Antibodies and Reagents-- The anti-Tyr(P) mAb 4G10 was from Upstate Biotechnology Inc. (Lake Placid, NY). The 12CA5 anti-hemagglutinin mAb was from Boehringer Mannheim and was used for immunoprecipitation, and the 16B12 anti-hemagglutinin was from Babco (Richmond, CA) was used for immunoblotting. The 9E10 hybridoma producing the mAb that recognizes the c-Myc epitope tag and the OKT3 hybridoma that produces the anti-CD3epsilon mAb were from American Type Culture Collection (Bethesda, MD). Both mAbs were used as ascites. The polyclonal anti-extracellular signal-regulated kinase 2 (Erk2) was from Santa Cruz Biotechnology Inc., and the polyclonal anti-phospho-Erk was from New England Biolabs.

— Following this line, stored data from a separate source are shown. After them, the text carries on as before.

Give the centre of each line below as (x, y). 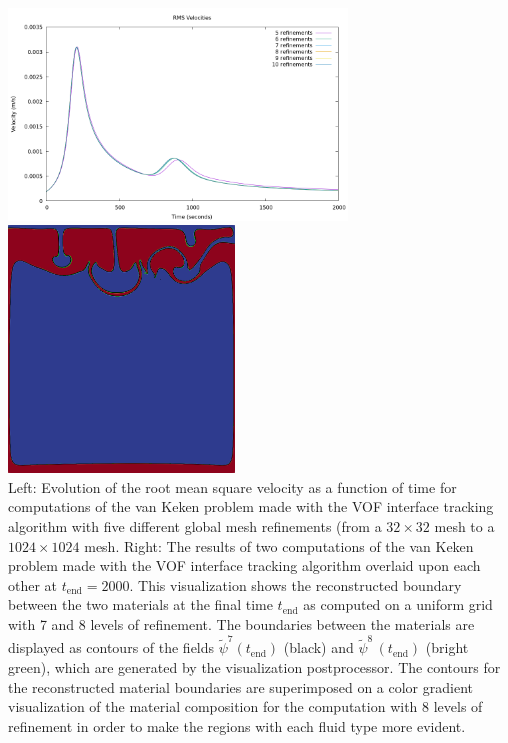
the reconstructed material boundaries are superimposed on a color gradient (240, 686)
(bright (447, 647)
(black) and (318, 647)
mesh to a (464, 526)
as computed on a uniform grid (398, 604)
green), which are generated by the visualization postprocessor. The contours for (254, 666)
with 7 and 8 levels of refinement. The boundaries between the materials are (241, 624)
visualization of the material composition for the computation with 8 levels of (245, 706)
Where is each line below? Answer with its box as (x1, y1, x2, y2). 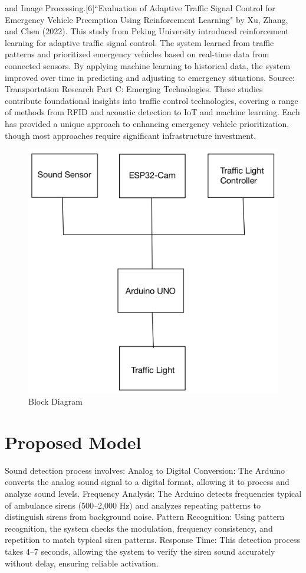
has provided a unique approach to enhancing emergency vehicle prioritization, (5, 117, 289, 129)
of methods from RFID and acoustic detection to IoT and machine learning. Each (5, 106, 300, 118)
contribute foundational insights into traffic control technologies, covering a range (5, 94, 298, 106)
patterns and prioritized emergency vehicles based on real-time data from (5, 48, 269, 60)
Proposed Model (5, 429, 142, 454)
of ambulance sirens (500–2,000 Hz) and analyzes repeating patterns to (5, 499, 261, 511)
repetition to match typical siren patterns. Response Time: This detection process (5, 533, 300, 546)
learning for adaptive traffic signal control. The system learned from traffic (5, 36, 274, 48)
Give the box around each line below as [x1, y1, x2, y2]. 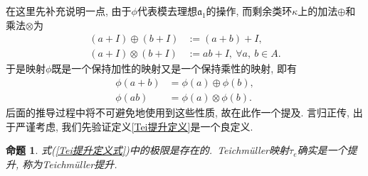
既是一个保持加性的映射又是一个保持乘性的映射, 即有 [51, 61, 297, 76]
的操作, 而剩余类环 [206, 4, 293, 18]
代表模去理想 [137, 4, 197, 18]
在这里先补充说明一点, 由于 [6, 4, 132, 18]
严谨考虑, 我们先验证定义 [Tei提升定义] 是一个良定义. [15, 119, 253, 133]
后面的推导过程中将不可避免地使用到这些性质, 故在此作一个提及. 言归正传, [6, 104, 349, 119]
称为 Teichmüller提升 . [22, 156, 117, 171]
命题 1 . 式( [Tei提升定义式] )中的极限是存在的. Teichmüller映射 [6, 143, 290, 158]
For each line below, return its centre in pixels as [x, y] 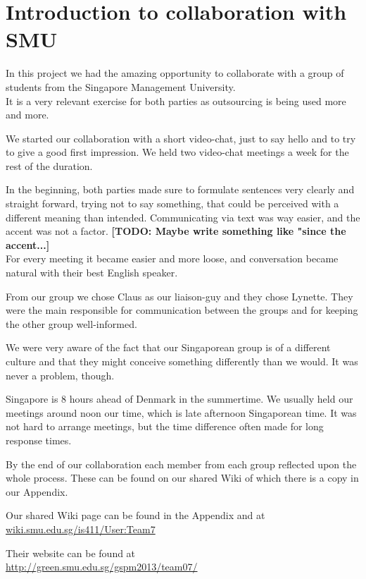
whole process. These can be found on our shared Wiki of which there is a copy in [182, 478]
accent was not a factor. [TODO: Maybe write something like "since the [176, 231]
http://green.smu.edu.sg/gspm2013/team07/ [102, 567]
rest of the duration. [49, 165]
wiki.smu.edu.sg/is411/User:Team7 [81, 529]
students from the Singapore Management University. [121, 86]
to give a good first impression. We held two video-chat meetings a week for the [177, 152]
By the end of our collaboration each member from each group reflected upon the [181, 464]
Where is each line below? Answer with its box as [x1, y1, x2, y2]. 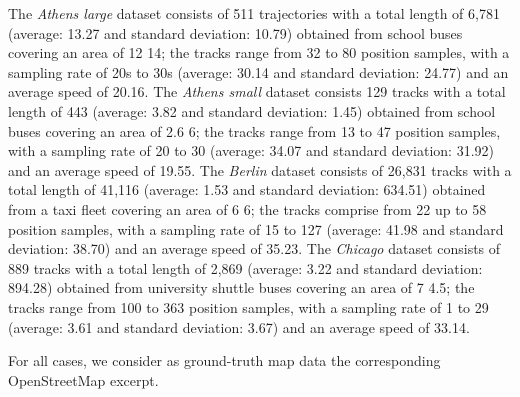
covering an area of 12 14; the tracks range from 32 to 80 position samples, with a [8, 42, 510, 63]
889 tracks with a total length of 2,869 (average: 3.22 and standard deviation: [8, 257, 483, 278]
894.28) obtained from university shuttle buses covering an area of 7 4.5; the [8, 277, 475, 298]
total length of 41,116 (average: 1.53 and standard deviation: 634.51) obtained [8, 179, 486, 200]
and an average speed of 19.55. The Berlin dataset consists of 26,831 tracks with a [8, 159, 512, 180]
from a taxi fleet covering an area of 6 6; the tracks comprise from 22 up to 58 [8, 198, 487, 219]
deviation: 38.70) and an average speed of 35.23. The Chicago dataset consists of [8, 238, 501, 259]
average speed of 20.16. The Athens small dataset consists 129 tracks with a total [8, 81, 506, 102]
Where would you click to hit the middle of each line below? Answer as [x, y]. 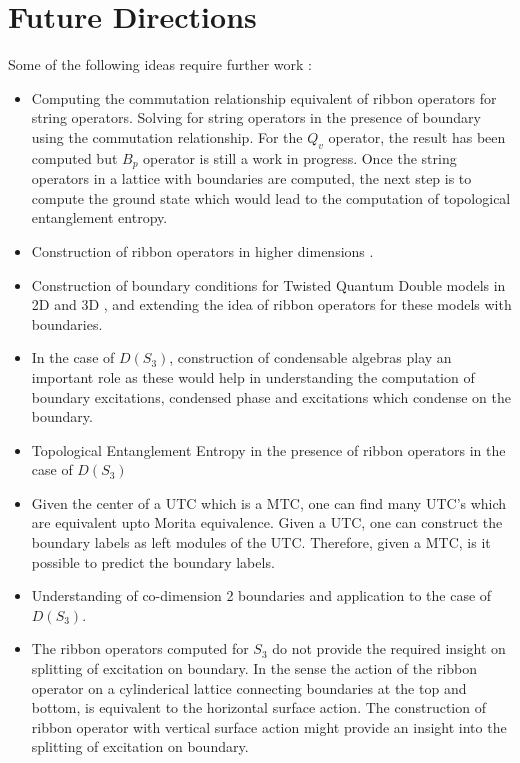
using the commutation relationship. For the [167, 136]
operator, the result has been [417, 136]
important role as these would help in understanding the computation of [253, 376]
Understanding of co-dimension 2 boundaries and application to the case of [261, 595]
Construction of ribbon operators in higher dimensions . [202, 250]
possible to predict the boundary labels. [153, 561]
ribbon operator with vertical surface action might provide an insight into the [269, 726]
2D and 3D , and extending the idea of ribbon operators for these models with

Plasmids-- The cDNA for HePTP was obtained from Dr. Brent Zanke, and the coding region was subcloned into the pEF/HA vector (20), which adds a hemagglutinin (HA) tag to the N terminus of the insert. HePTP was also subcloned into the pGEX-2T prokaryotic expression vector with a glycine kinker. The cDNAs for LMPTP (11) and VHR were generated using the polymerase chain reaction and a Jurkat cell cDNA library and were cloned into pEF/HA and verified by sequencing. The cDNAs for SHP1 (from M. Thomas), TCPTP (from Deborah Cool), and Syk (21) were also cloned into pEF/HA, while PTP36 (from M. Ogata) and Lck (22) were in pEF-neo (driven by the same promotor, but without N-terminal tag) and c-Cbl (from A. Veillette) in pMX139. The c-Myc-tagged Erk2 (from C. Marshall) was in pEF-neo. The NFAT/AP-1-luc construct (from G. Crabtree) contains three tandem NFAT/AP-1 sites driving the expression of a luciferase gene.

Site-directed Mutagenesis-- To generate a catalytically inactive mutant of HePTP, the codon for Cys-270 was changed into a codon for serine in the pEF/HA-HePTP plasmid using the transformerTM site-directed mutagenesis kit as recommended by the manufacturer (CLONTECH). The resulting C270S mutation was verified by sequencing. The C216S mutant of TCPTP was generated and verified by the same procedure.

Cells and Transfections-- Jurkat T leukemia cells and two variants of this cell line: J-TAg (from Dr. M. Karin), which is stably transfected with simian virus 40 large T antigen, and JCaM1.6 (from Dr. A. Weiss), which lacks Lck (23), were kept at logarithmic growth in RPMI 1640 medium with 5% fetal calf serum, L-glutamine, and antibiotics. These cells were transiently transfected with a total of 5-10 µg of DNA by electroporation at 950 microfarads and 240 V. Empty vector was added to control samples to make a constant amount of DNA in each sample. Cells were used for experiments 48 h after transfection. COS-1 cells were maintained in Dulbecco's modified Eagle's medium supplemented with 10% fetal calf serum. These cells were transfected by lipofection with a total of 5-10 µg of DNA and grown for 48 h prior to the experiments.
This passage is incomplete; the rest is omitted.